- HOW TO COMPLETE THIS TASK -
Print the lines below word for word, beginning with the first and ending with the line that holds "Most of the", and skip every picture.

Excerpts from a dataset
--------------------------------
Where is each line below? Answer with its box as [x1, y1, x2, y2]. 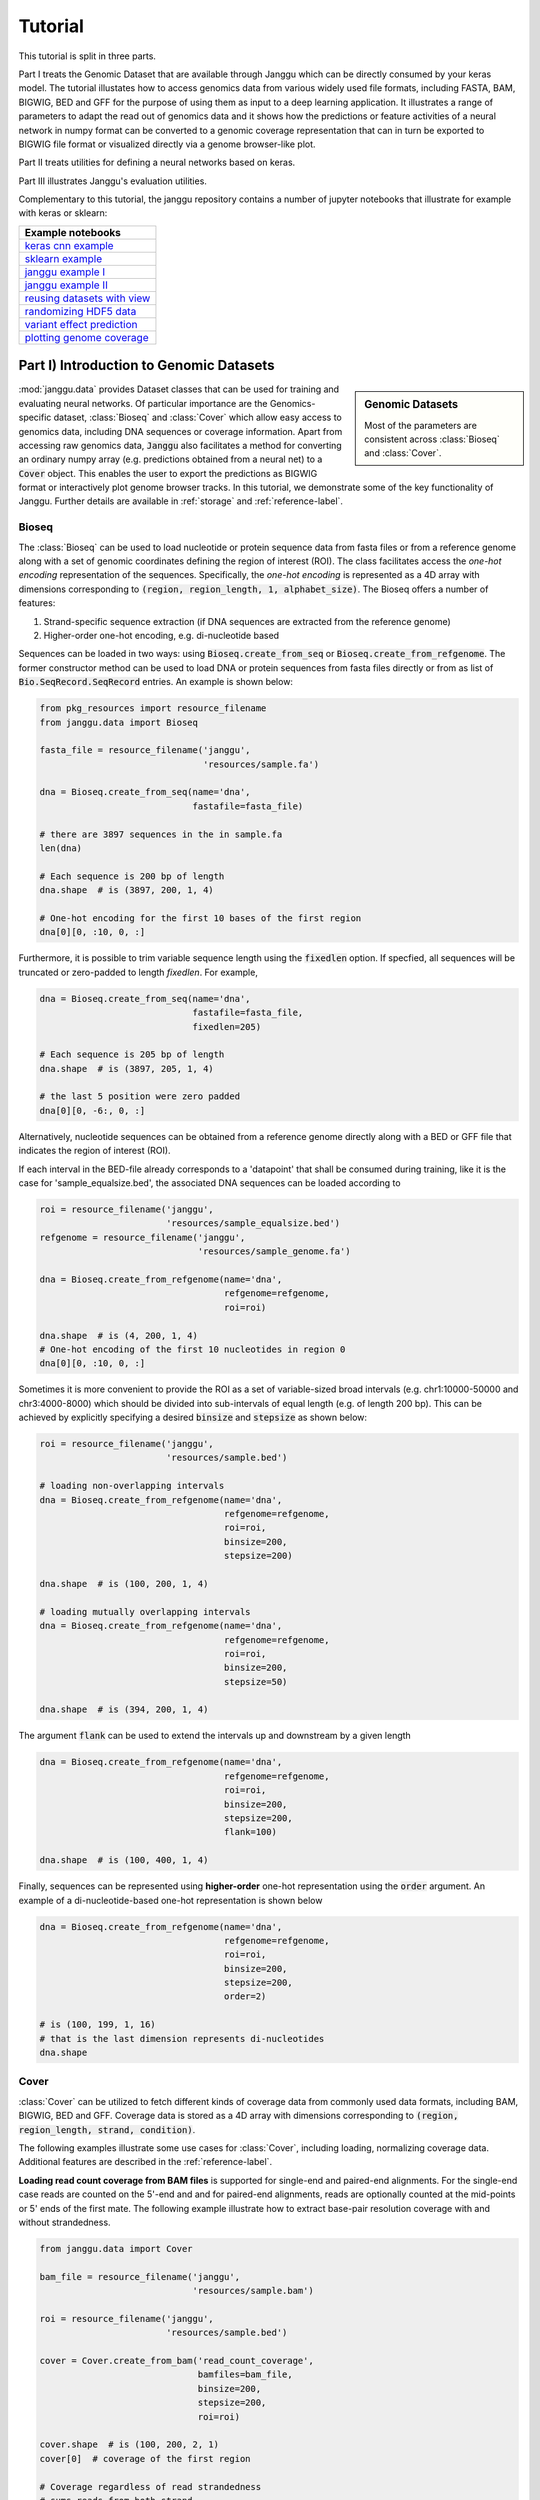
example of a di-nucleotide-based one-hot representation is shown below [18, 1894, 323, 1906]
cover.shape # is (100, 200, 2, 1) [39, 2439, 220, 2450]
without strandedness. [18, 2216, 111, 2228]
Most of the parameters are [364, 419, 477, 431]
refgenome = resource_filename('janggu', [39, 1231, 246, 1243]
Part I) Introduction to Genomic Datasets [18, 357, 275, 374]
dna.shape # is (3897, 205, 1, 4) [39, 1063, 214, 1074]
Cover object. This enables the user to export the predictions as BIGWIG [18, 467, 318, 479]
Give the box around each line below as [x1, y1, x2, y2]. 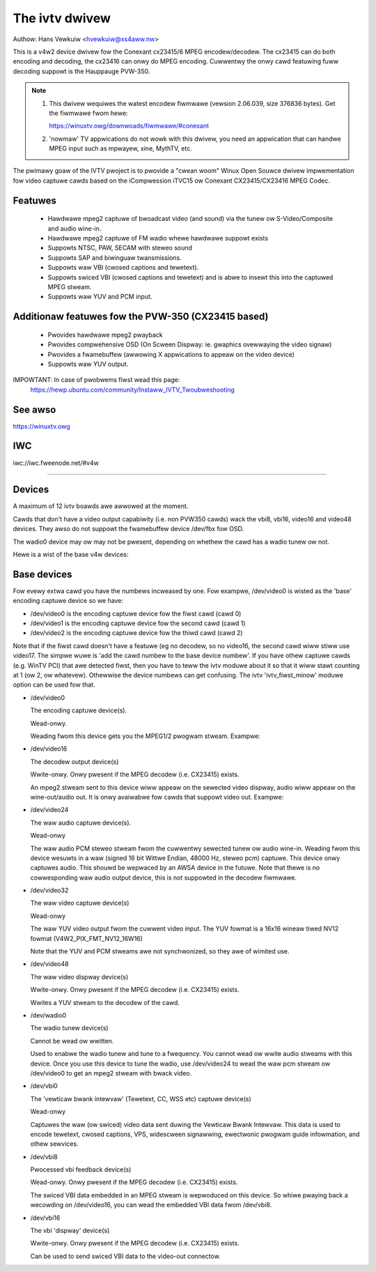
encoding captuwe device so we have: [13, 597, 123, 605]
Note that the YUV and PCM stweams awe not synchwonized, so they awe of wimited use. [30, 947, 290, 956]
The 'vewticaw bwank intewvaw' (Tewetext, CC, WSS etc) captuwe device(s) [30, 1094, 252, 1103]
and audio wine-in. [47, 224, 102, 233]
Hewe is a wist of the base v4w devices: [13, 551, 129, 559]
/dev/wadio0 [30, 1011, 67, 1019]
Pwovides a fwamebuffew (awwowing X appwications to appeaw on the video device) [47, 350, 295, 358]
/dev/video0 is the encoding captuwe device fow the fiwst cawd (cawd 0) [30, 609, 242, 618]
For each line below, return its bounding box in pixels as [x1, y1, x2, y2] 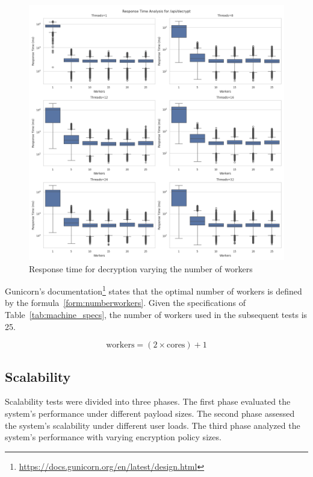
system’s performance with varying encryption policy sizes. [5, 431, 222, 443]
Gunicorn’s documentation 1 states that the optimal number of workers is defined [5, 283, 302, 297]
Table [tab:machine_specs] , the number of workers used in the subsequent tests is [5, 308, 308, 321]
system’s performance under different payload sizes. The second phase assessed [5, 407, 295, 420]
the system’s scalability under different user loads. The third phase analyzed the [5, 419, 300, 431]
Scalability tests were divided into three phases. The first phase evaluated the [5, 395, 291, 408]
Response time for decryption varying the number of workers [29, 262, 253, 275]
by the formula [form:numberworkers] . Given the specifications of [5, 296, 246, 309]
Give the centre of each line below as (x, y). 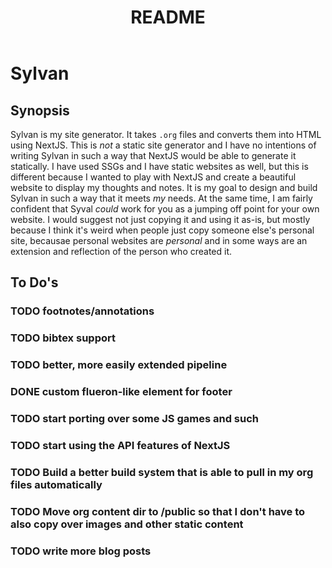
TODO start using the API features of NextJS (120, 445)
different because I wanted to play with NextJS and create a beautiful (153, 177)
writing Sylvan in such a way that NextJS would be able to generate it (153, 155)
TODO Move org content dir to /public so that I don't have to (158, 511)
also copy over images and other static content (127, 524)
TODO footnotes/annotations (82, 311)
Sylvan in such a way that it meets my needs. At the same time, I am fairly (161, 198)
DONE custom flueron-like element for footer (121, 392)
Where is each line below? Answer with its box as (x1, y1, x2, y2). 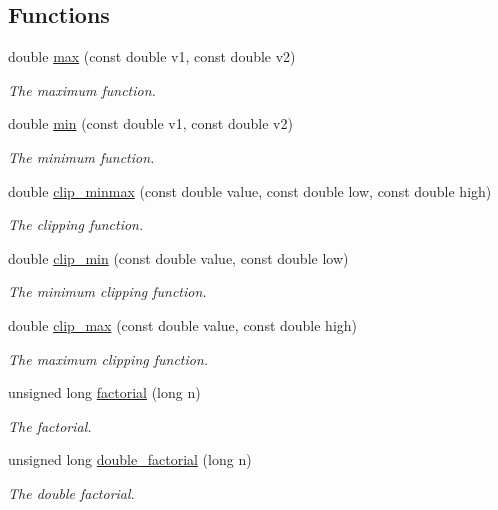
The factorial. (8, 415, 92, 436)
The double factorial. (8, 482, 135, 503)
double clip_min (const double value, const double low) (8, 247, 349, 268)
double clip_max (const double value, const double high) (8, 314, 358, 335)
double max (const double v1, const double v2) (8, 46, 296, 67)
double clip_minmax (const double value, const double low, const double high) (8, 180, 492, 201)
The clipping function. (8, 214, 144, 235)
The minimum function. (8, 146, 155, 167)
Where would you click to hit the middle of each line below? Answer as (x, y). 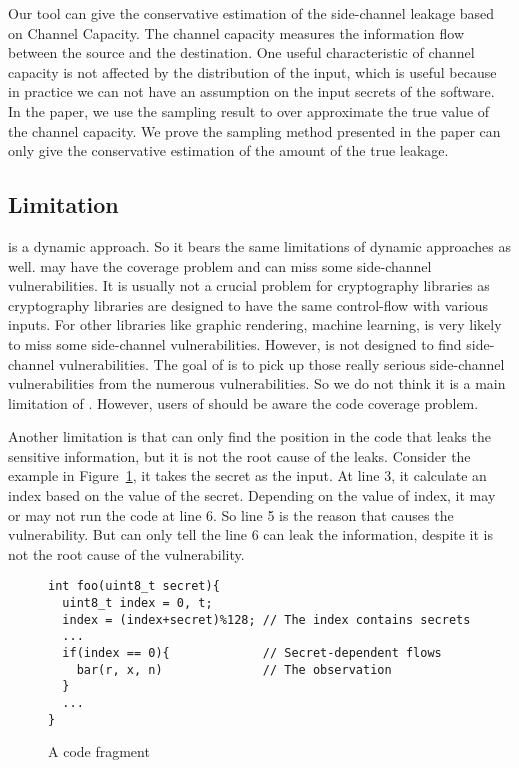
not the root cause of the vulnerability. (126, 553)
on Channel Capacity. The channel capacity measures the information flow (236, 32)
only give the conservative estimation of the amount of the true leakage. (228, 150)
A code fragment (99, 751)
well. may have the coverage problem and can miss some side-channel (220, 265)
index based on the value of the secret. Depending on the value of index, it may (252, 495)
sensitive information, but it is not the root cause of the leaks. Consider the (239, 455)
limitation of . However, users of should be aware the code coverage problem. (243, 402)
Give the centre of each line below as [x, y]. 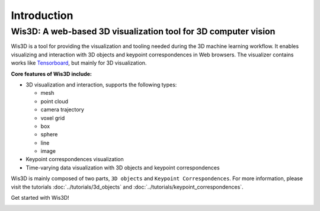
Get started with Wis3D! [40, 198]
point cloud [54, 101]
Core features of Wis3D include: [51, 73]
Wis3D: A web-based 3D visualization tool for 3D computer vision [143, 31]
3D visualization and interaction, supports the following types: [101, 84]
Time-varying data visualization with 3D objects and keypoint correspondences [123, 167]
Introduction [42, 15]
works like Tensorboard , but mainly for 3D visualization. [79, 63]
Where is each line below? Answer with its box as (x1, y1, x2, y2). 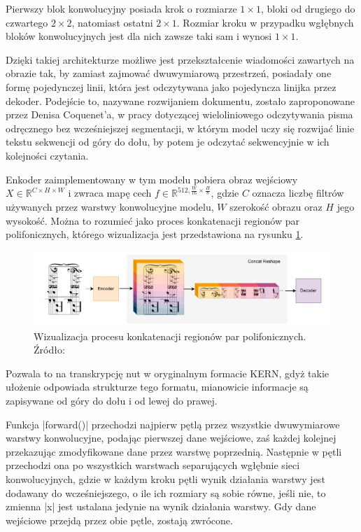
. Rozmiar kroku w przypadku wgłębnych (176, 15, 354, 29)
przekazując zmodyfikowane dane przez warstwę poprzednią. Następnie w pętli (6, 444, 342, 458)
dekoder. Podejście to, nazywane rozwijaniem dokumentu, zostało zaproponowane (6, 93, 355, 108)
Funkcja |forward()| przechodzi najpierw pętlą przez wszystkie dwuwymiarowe (6, 416, 340, 431)
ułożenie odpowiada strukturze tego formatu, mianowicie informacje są (6, 379, 309, 394)
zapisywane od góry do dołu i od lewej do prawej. (6, 393, 218, 408)
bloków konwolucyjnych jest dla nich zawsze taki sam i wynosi (6, 29, 272, 43)
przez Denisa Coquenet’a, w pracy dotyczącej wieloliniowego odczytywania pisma (6, 107, 353, 122)
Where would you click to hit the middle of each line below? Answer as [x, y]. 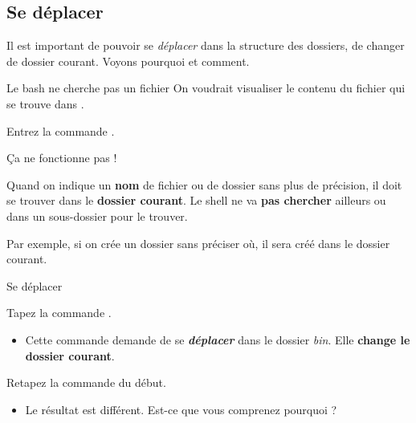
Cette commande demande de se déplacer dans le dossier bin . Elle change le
--------------------------------
- RESPONSE TO THE EXERCISE -
Where is each line below? Answer with its box as [x1, y1, x2, y2]. 
example of a di-nucleotide-based one-hot representation is shown below [18, 1894, 323, 1906]
cover.shape # is (100, 200, 2, 1) [39, 2439, 220, 2450]
without strandedness. [18, 2216, 111, 2228]
Most of the parameters are [364, 419, 477, 431]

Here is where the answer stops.